━━━ Data listing ━━━
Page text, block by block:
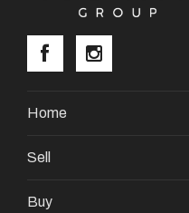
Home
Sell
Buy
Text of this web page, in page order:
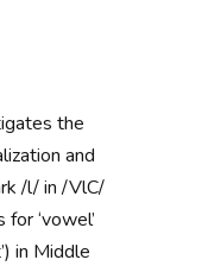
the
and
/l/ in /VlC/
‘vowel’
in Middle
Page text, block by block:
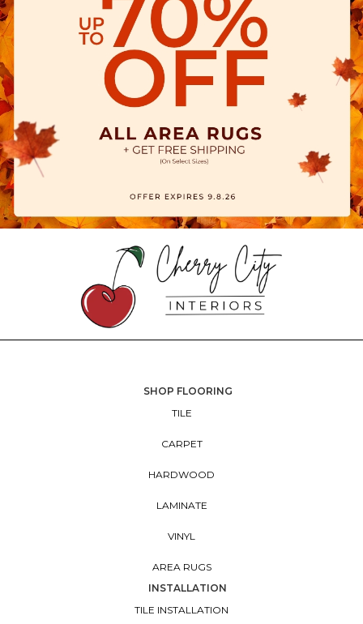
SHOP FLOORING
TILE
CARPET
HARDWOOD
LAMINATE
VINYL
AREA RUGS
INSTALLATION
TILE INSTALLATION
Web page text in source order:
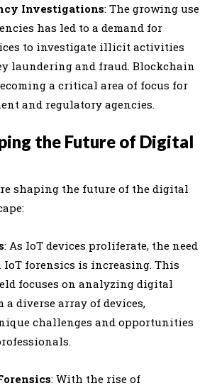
━━━
Your objective:
Type out each line of the records above exactly, skipping any pictures.

Result:
Page text, block by block:
Home
Sell
Buy
Text of this web page, in page order:
the
and
/l/ in /VlC/
‘vowel’
in Middle
Page text, block by block:
SHOP FLOORING
TILE
CARPET
HARDWOOD
LAMINATE
VINYL
AREA RUGS
INSTALLATION
TILE INSTALLATION
Web page text in source order:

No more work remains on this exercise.